Remember, the body is on the point of moving up the plane. So the forces parallel and acting up the plane must be exactly equal to the forces acting parallel to and down the plane. We have 63 newtons pulling the body up the plane. We said that there is a frictional force acting in the opposite direction. And we also need to consider the component of the weight that’s parallel to the plane. Let’s call that 𝑦 this time. Now, 𝑦 itself is the side opposite the included angle 𝜃 on our diagram. So we use the sine ratio, such that sin 𝜃 is 𝑦 over 60.

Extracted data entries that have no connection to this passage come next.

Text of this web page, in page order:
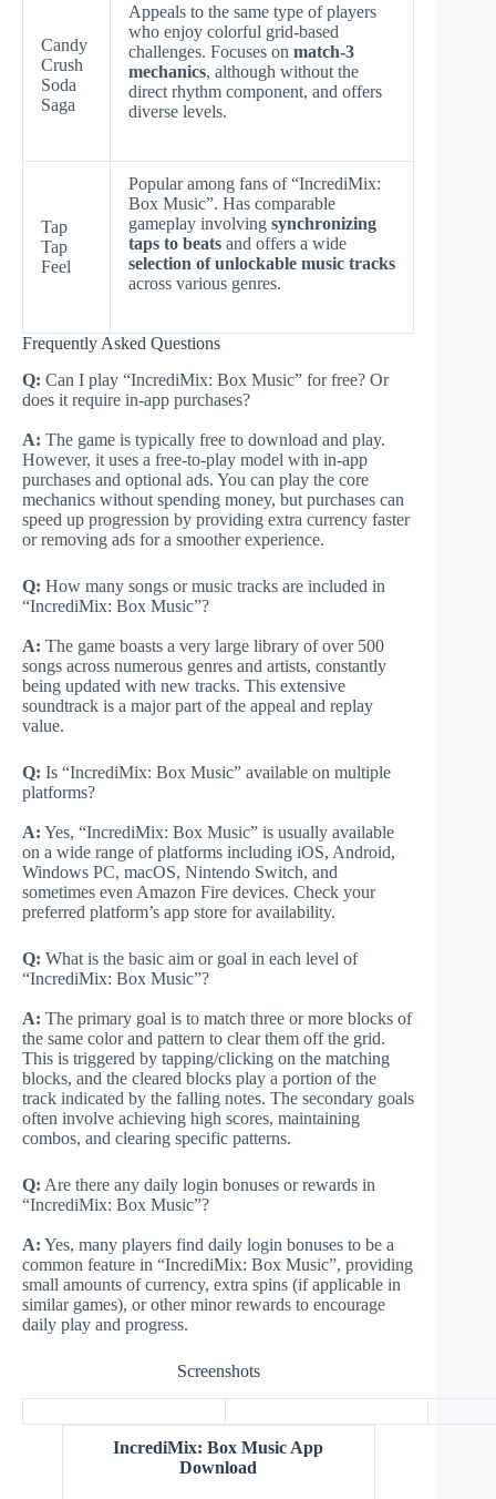
Candy
Crush
Soda
Saga
Appeals to the same type of players
who enjoy colorful grid-based
challenges. Focuses on match-3
mechanics, although without the
direct rhythm component, and offers
diverse levels.
Tap
Tap
Feel
Popular among fans of “IncrediMix:
Box Music”. Has comparable
gameplay involving synchronizing
taps to beats and offers a wide
selection of unlockable music tracks
across various genres.
Frequently Asked Questions
Q: Can I play “IncrediMix: Box Music” for free? Or
does it require in-app purchases?
A: The game is typically free to download and play.
However, it uses a free-to-play model with in-app
purchases and optional ads. You can play the core
mechanics without spending money, but purchases can
speed up progression by providing extra currency faster
or removing ads for a smoother experience.
Q: How many songs or music tracks are included in
“IncrediMix: Box Music”?
A: The game boasts a very large library of over 500
songs across numerous genres and artists, constantly
being updated with new tracks. This extensive
soundtrack is a major part of the appeal and replay
value.
Q: Is “IncrediMix: Box Music” available on multiple
platforms?
A: Yes, “IncrediMix: Box Music” is usually available
on a wide range of platforms including iOS, Android,
Windows PC, macOS, Nintendo Switch, and
sometimes even Amazon Fire devices. Check your
preferred platform’s app store for availability.
Q: What is the basic aim or goal in each level of
“IncrediMix: Box Music”?
A: The primary goal is to match three or more blocks of
the same color and pattern to clear them off the grid.
This is triggered by tapping/clicking on the matching
blocks, and the cleared blocks play a portion of the
track indicated by the falling notes. The secondary goals
often involve achieving high scores, maintaining
combos, and clearing specific patterns.
Q: Are there any daily login bonuses or rewards in
“IncrediMix: Box Music”?
A: Yes, many players find daily login bonuses to be a
common feature in “IncrediMix: Box Music”, providing
small amounts of currency, extra spins (if applicable in
similar games), or other minor rewards to encourage
daily play and progress.
Screenshots
IncrediMix: Box Music App
Download

By multiplying through by 60, we see that 𝑦 is equal to 60 sin 𝜃. And so we have an equation 63 is equal to friction plus 60 sin 𝜃. But what is friction? Well, we say that friction is 𝜇𝑅, where 𝜇 is the coefficient of friction and 𝑅 is the reaction force between the plane and the body. Well, we know that the reaction force is 48 newtons. So the frictional force is 𝜇 times 48 or 48𝜇.

Similarly, we saw earlier that sin 𝜃 is three-fifths. So our equation becomes 63 equals 48𝜇 plus 60 times three-fifths. 60 multiplied by three-fifths is 36. And then we’ll begin to solve for 𝜇 by subtracting 36 from both sides, so that 48𝜇 is 27. And then finally, we divide by 48. And we get 𝜇, the coefficient of friction, which is what we were looking to calculate, to be equal to nine sixteenths.